So I thought today I’d contrast two stories coming out of India. First, the bad:
Hindu hardline opposition parties have often raised questions about Italian-born Sonia Gandhi’s faith. They have questioned Mrs Gandhi’s right to rule a country where a vast majority of the population is Hindu.
We are somewhat spoiled here in Canada, living in a country where public discussion of religion is considered rude. Our politicians don’t (by and large) trumpet their religion, and while the word “God” is in our national anthem, we don’t really spend much time or energy on trying to keep religion out of the public square.
India is quite another story, where tribalism and religious differences are intractably linked, and deep suspicions and hatred between groups go back generations. Religion is, to the person on the street, very important. Regular readers may remember the story of the Indian and Pakistani tennis players whose partnership flies in the face of religious schism. It is the same within India.

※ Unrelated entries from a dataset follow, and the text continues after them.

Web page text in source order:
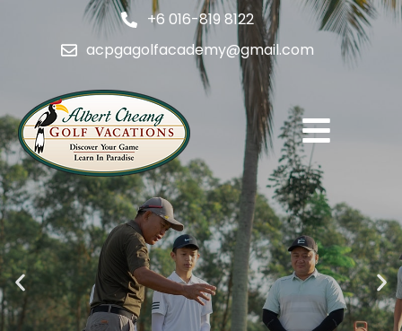
+6 016-819 8122
acpgagolfacademy@gmail.com
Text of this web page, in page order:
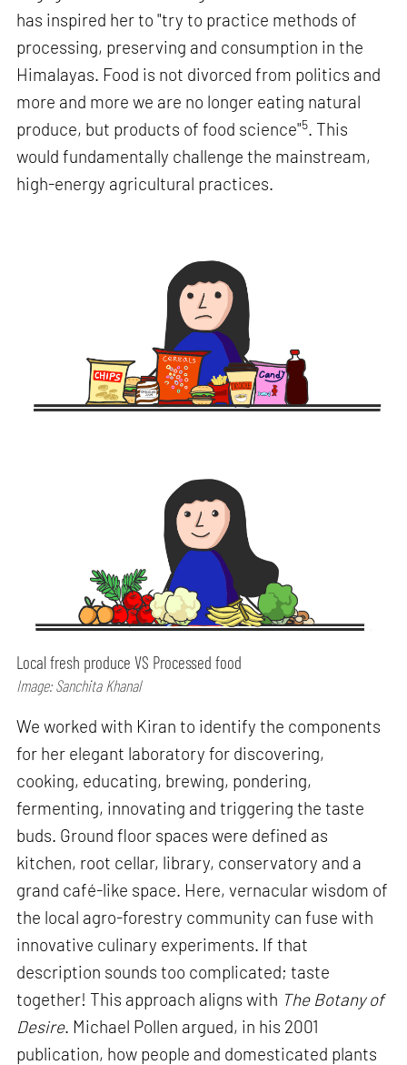
has inspired her to "try to practice methods of
processing, preserving and consumption in the
Himalayas. Food is not divorced from politics and
more and more we are no longer eating natural
produce, but products of food science"5. This
would fundamentally challenge the mainstream,
high-energy agricultural practices.
Local fresh produce VS Processed food
Image: Sanchita Khanal
We worked with Kiran to identify the components
for her elegant laboratory for discovering,
cooking, educating, brewing, pondering,
fermenting, innovating and triggering the taste
buds. Ground floor spaces were defined as
kitchen, root cellar, library, conservatory and a
grand café-like space. Here, vernacular wisdom of
the local agro-forestry community can fuse with
innovative culinary experiments. If that
description sounds too complicated; taste
together! This approach aligns with The Botany of
Desire. Michael Pollen argued, in his 2001
publication, how people and domesticated plants
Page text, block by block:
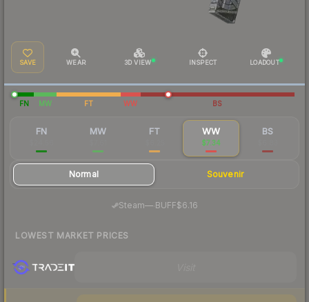
SAVE WEAR 3D VIEW INSPECT LOADOUT
FN MW FT WW BS
FN MW FT WW
$7.34
BS
Normal Souvenir
Steam—· BUFF$6.16
LOWEST MARKET PRICES
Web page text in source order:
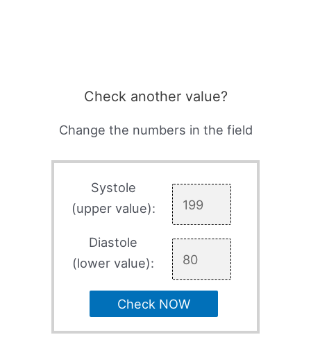
Check another value?
Change the numbers in the field
Systole
(upper value):
Diastole
(lower value):
Check NOW
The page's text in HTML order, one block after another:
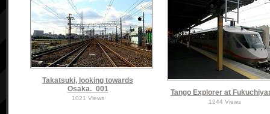
Takatsuki, looking towards
Osaka._001
1021 Views
Tango Explorer at
1244 Views
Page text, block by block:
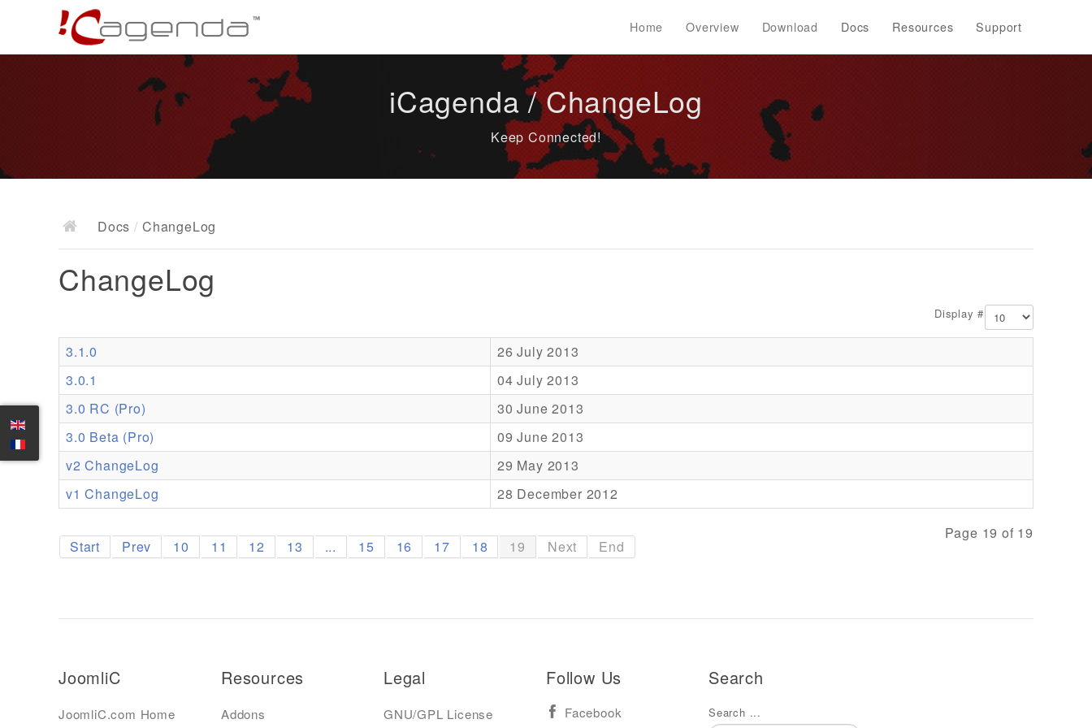
Home Overview Download Docs Resources Support
iCagenda / ChangeLog
Keep Connected!
Docs / ChangeLog
ChangeLog
Display #
3.1.0
26 July 2013
3.0.1
04 July 2013
3.0 RC (Pro)
30 June 2013
3.0 Beta (Pro)
09 June 2013
v2 ChangeLog
29 May 2013
v1 ChangeLog
28 December 2012
Page 19 of 19
Start Prev 10 11 12 13 ... 15 16 17 18 19 Next End
JoomliC
JoomliC.com Home
Resources
Addons
Legal
GNU/GPL License
Follow Us
Facebook
Search
Search ...
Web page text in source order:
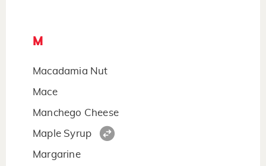
M
Macadamia Nut
Mace
Manchego Cheese
Maple Syrup
Margarine
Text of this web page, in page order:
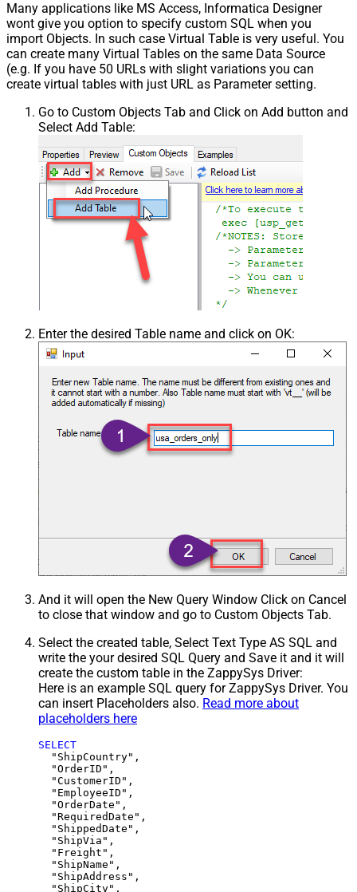
Many applications like MS Access, Informatica Designer
wont give you option to specify custom SQL when you
import Objects. In such case Virtual Table is very useful. You
can create many Virtual Tables on the same Data Source
(e.g. If you have 50 URLs with slight variations you can
create virtual tables with just URL as Parameter setting.
Go to Custom Objects Tab and Click on Add button and
Select Add Table:
Enter the desired Table name and click on OK:
And it will open the New Query Window Click on Cancel
to close that window and go to Custom Objects Tab.
Select the created table, Select Text Type AS SQL and
write the your desired SQL Query and Save it and it will
create the custom table in the ZappySys Driver:
Here is an example SQL query for ZappySys Driver. You
can insert Placeholders also. Read more about
placeholders here
SELECT
  "ShipCountry",
  "OrderID",
  "CustomerID",
  "EmployeeID",
  "OrderDate",
  "RequiredDate",
  "ShippedDate",
  "ShipVia",
  "Freight",
  "ShipName",
  "ShipAddress",
  "ShipCity",
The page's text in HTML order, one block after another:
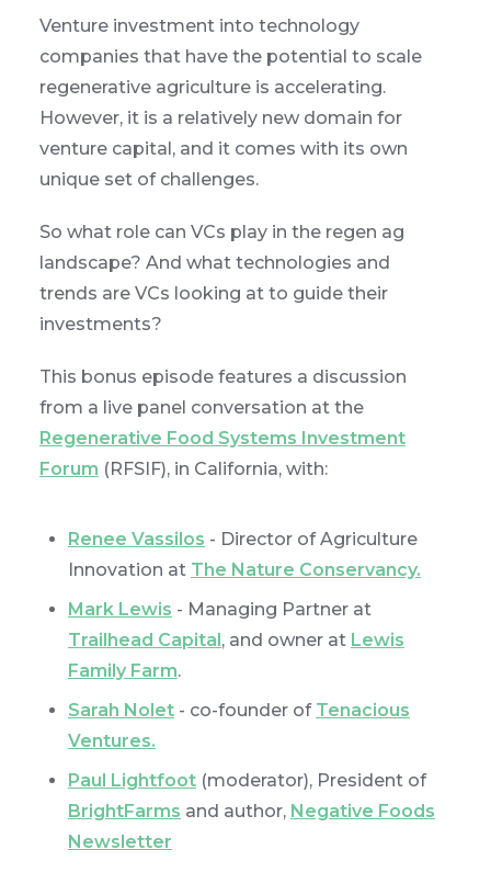
Venture investment into technology
companies that have the potential to scale
regenerative agriculture is accelerating.
However, it is a relatively new domain for
venture capital, and it comes with its own
unique set of challenges.
So what role can VCs play in the regen ag
landscape? And what technologies and
trends are VCs looking at to guide their
investments?
This bonus episode features a discussion
from a live panel conversation at the
Regenerative Food Systems Investment
Forum (RFSIF), in California, with:
Renee Vassilos - Director of Agriculture
Innovation at The Nature Conservancy.
Mark Lewis - Managing Partner at
Trailhead Capital, and owner at Lewis
Family Farm.
Sarah Nolet - co-founder of Tenacious
Ventures.
Paul Lightfoot (moderator), President of
BrightFarms and author, Negative Foods
Newsletter

Luckily, the court has struck down this request for religious identification, so this story isn’t all bad. The fact that it made it that far gives cause for pause, because the only reason it isn’t happening here is because nobody cares… yet.
The next story, though, is all good:
About 2,000 people have joined a gay pride parade in the Indian capital, Delhi, the first such event since homosexuality was legalised last year. Organisers said gay people were demonstrating that they have a place in society, and that the parade was a celebration of being different.
I am so weary of hearing straight people get all hot and bothered over Pride events. “Why do you need to go out and flaunt it? We don’t have straight pride parades!” Mmm, just bask in the privilege denial. The whole point of a Pride parade is to counteract the stigma of shame that has been attached to homosexuality for generations – a stigma that found its way into laws and is still tearing the United States apart.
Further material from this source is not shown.